Sparse Spiking Gradient Descent

Authors: Nicolas Perez-Nieves, Dan Goodman

NeurIPS 2021 | Conference PDF | Archive PDF | Plain Text | LLM Run Details

Reproducibility Variable Result LLM Response
Research Type Experimental We show the effectiveness of our method on real datasets of varying complexity (Fashion-MNIST, Neuromophic MNIST and Spiking Heidelberg Digits) achieving a speedup in the backward pass of up to 150x, and 85% more memory efficient, without losing accuracy.
Researcher Affiliation Academia Nicolas Perez-Nieves Electrical and Electronic Engineering Imperial College London London, United Kingdom nicolas.perez14@imperial.ac.uk Dan F.M. Goodman Electrical and Electronic Engineering Imperial College London London, United Kingdom d.goodman@imperial.ac.uk
Pseudocode No No explicit pseudocode or algorithm blocks found.
Open Source Code No No explicit statement or link providing open-source code for the methodology described in this paper.
Open Datasets Yes Fashion-MNIST dataset (F-MNIST) [44], Neuromorphic MNIST (N-MNIST) [45] dataset... Spiking Heidelberg Dataset (SHD) [46])
Dataset Splits No No explicit details on train/validation/test splits are provided in the main text.

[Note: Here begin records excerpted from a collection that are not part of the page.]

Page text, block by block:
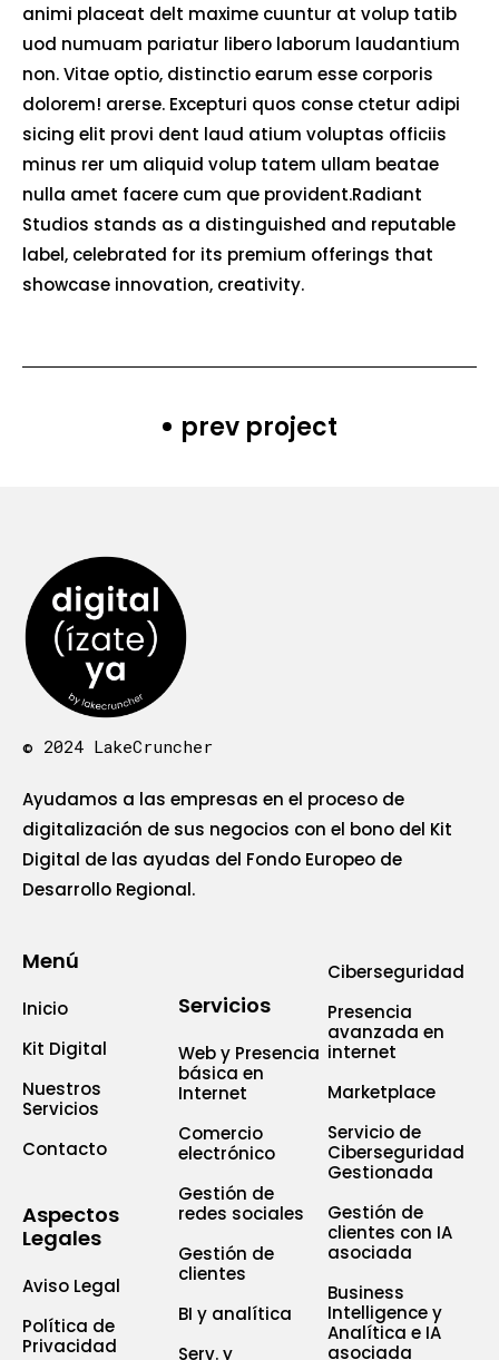
animi placeat delt maxime cuuntur at volup tatib
uod numuam pariatur libero laborum laudantium
non. Vitae optio, distinctio earum esse corporis
dolorem! arerse. Excepturi quos conse ctetur adipi
sicing elit provi dent laud atium voluptas officiis
minus rer um aliquid volup tatem ullam beatae
nulla amet facere cum que provident.Radiant
Studios stands as a distinguished and reputable
label, celebrated for its premium offerings that
showcase innovation, creativity.
prev project
© 2024 LakeCruncher
Ayudamos a las empresas en el proceso de
digitalización de sus negocios con el bono del Kit
Digital de las ayudas del Fondo Europeo de
Desarrollo Regional.
Menú
Inicio
Kit Digital
Nuestros
Servicios
Contacto
Aspectos
Legales
Aviso Legal
Política de
Privacidad
Servicios
Web y Presencia
básica en
Internet
Comercio
electrónico
Gestión de
redes sociales
Gestión de
clientes
BI y analítica
Serv. y
Ciberseguridad
Presencia
avanzada en
internet
Marketplace
Servicio de
Ciberseguridad
Gestionada
Gestión de
clientes con IA
asociada
Business
Intelligence y
Analítica e IA
asociada
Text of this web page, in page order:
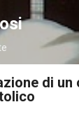
principali
di un
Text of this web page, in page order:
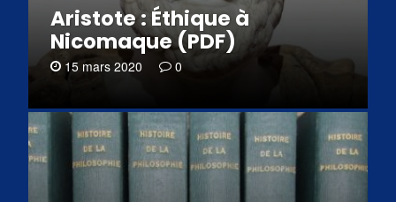
Aristote : Éthique à
Nicomaque (PDF)
15 mars 2020 0

It refers to Appendix E for training details, which is not available.
Hardware Specification Yes Figure 4 was obtained from running on an RTX6000 GPU. We also run this on smaller GPUs (GTX1060 and GTX1080Ti)

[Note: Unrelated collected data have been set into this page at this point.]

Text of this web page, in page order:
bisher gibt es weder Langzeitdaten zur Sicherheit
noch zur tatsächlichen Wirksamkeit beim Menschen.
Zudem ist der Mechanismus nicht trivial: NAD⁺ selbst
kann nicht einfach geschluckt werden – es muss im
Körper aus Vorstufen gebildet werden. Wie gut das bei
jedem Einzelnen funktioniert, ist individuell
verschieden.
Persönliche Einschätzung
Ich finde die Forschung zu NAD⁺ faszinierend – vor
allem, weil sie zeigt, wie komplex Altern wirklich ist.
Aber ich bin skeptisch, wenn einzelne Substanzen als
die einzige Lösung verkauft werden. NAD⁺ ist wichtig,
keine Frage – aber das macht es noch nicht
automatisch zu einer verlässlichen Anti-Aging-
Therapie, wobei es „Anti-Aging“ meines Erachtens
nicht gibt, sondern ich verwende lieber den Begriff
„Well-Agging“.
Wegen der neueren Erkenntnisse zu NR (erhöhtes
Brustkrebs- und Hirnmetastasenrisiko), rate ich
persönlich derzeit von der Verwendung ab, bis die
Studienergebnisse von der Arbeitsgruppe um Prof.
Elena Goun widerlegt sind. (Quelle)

Software Dependencies No The paper mentions 'Pytorch CUDA extension' but does not specify version numbers for PyTorch or CUDA, nor any other software dependencies with versions.

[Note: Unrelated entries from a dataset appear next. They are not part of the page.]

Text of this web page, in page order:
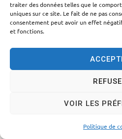
traiter des données telles que le
uniques sur ce site. Le fait de ne pas
consentement peut avoir un effet
et fonctions.
VOIR LES
Politique de

Experiment Setup No The paper mentions a 'three-layer fully connected network' and the surrogate gradient function 'g(V ) := 1/(β|V Vth| + 1)2'. However, it states 'See Appendix E for all training details,' and Appendix E is not provided in the paper, hence complete experimental setup details like specific hyperparameters are missing from the main text.